→ **What you need to do**
Only the lines that hold the word "peaks" are wanted from this listing.

→ **Excerpted data**
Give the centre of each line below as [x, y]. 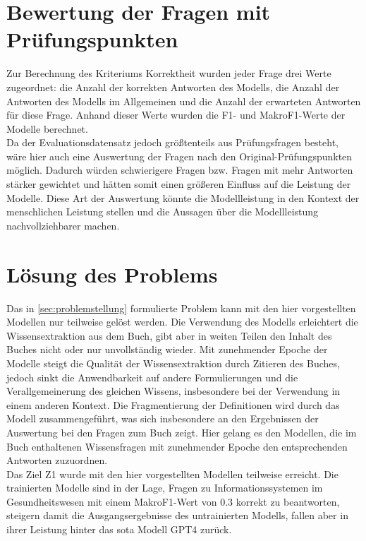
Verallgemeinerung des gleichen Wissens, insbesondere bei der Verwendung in [173, 391]
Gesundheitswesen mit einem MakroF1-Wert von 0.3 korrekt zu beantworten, [173, 501]
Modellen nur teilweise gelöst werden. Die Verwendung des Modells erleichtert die [182, 322]
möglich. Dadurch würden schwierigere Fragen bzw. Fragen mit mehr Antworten [180, 170]
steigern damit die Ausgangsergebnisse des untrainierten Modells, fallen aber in [177, 515]
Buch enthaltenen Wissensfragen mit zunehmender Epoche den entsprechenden [177, 446]
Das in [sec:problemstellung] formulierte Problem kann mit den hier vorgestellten [181, 308]
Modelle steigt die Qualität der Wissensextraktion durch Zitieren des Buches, [173, 363]
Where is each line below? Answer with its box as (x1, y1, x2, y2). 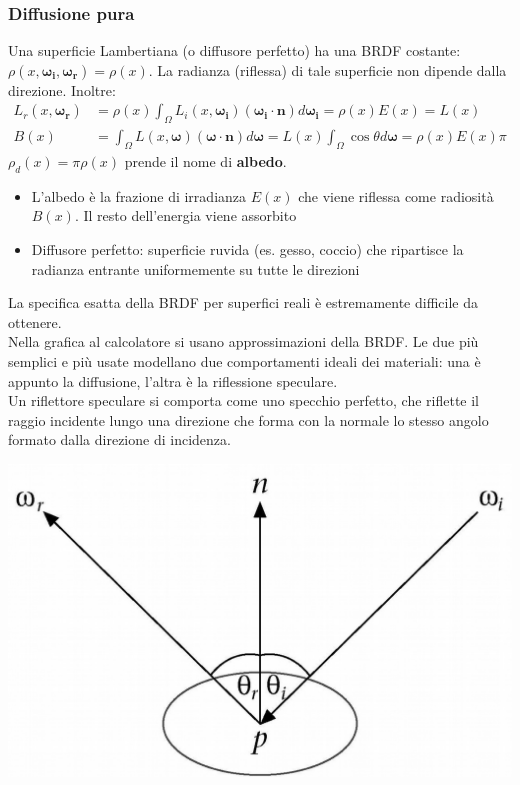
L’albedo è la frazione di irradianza (31, 185, 247, 206)
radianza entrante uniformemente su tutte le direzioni (31, 258, 360, 279)
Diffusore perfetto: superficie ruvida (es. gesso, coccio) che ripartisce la (31, 239, 464, 260)
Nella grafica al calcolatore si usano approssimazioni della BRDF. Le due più (8, 331, 479, 352)
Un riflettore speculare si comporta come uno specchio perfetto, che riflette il (8, 390, 479, 411)
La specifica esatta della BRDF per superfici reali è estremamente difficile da (8, 292, 478, 313)
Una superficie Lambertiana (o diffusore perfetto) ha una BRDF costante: (8, 40, 461, 61)
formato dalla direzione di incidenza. (8, 429, 231, 450)
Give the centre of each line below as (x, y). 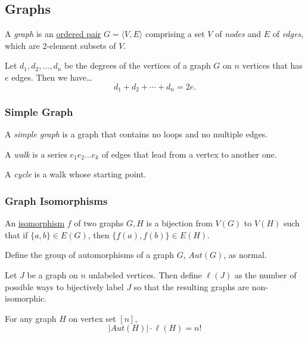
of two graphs (99, 223)
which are (22, 45)
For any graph (31, 318)
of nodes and (238, 34)
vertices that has (272, 65)
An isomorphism (35, 223)
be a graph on (52, 275)
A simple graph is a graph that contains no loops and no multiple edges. (136, 134)
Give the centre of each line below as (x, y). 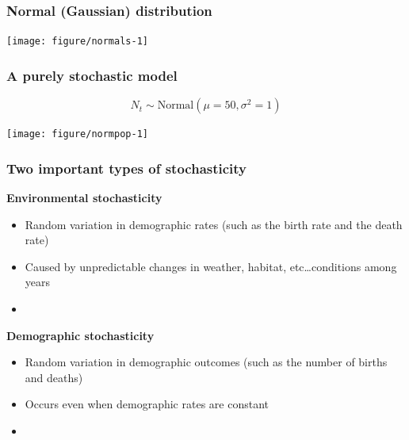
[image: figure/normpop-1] (77, 134)
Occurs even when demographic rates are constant (147, 404)
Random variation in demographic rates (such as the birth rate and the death (214, 224)
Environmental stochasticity (84, 197)
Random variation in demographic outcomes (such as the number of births (206, 362)
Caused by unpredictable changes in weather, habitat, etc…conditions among (211, 266)
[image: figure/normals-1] (77, 42)
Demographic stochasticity (80, 335)
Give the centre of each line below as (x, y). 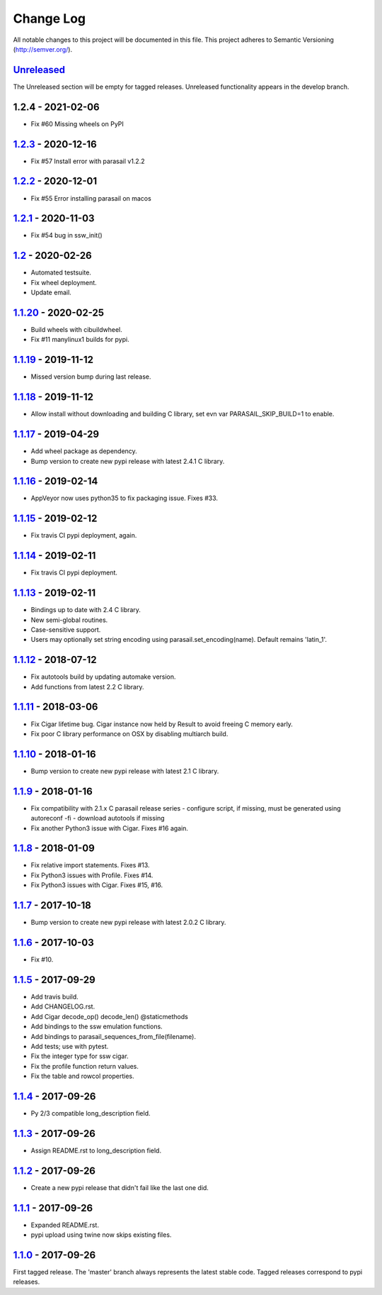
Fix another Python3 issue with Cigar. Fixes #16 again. (110, 828)
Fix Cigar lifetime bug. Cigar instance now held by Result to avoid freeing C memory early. (162, 724)
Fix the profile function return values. (85, 1066)
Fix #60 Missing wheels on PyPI (77, 123)
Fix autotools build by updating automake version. (103, 677)
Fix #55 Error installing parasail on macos (91, 198)
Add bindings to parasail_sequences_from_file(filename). (113, 1036)
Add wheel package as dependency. (84, 451)
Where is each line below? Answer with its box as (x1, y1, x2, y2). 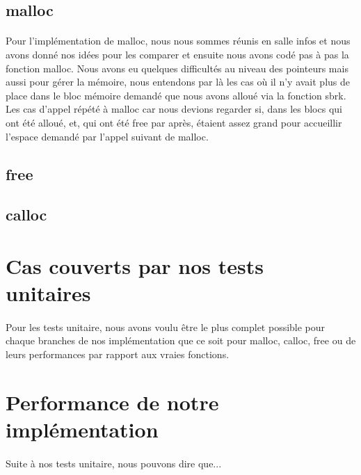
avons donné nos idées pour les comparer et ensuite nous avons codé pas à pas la (6, 47, 349, 61)
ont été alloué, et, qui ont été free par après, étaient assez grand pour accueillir (6, 115, 342, 129)
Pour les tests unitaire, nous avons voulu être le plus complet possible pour (6, 319, 326, 334)
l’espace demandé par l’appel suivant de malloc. (6, 129, 209, 143)
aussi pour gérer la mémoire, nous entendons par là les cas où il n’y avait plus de (6, 74, 350, 89)
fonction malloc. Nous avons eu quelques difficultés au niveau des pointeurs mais (6, 61, 348, 75)
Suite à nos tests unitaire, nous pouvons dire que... (6, 456, 222, 470)
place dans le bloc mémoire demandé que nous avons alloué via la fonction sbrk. (6, 88, 346, 102)
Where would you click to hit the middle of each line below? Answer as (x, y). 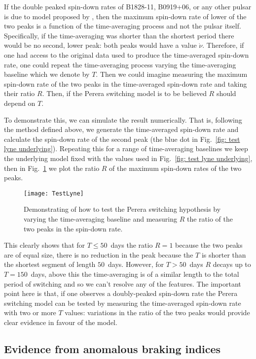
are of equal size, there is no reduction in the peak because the (99, 254)
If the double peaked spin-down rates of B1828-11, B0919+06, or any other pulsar (128, 6)
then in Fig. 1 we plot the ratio (52, 168)
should (226, 93)
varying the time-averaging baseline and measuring (100, 218)
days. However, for (136, 264)
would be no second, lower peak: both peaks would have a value (100, 45)
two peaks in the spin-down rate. (73, 228)
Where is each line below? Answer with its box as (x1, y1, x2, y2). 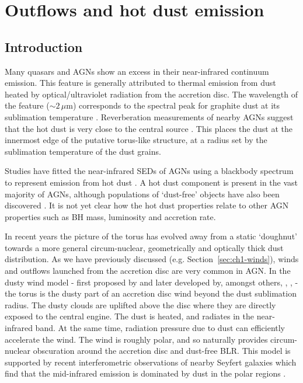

→ **Task solution**
would be no second, lower peak: both peaks would have a value (100, 45)
two peaks in the spin-down rate. (73, 228)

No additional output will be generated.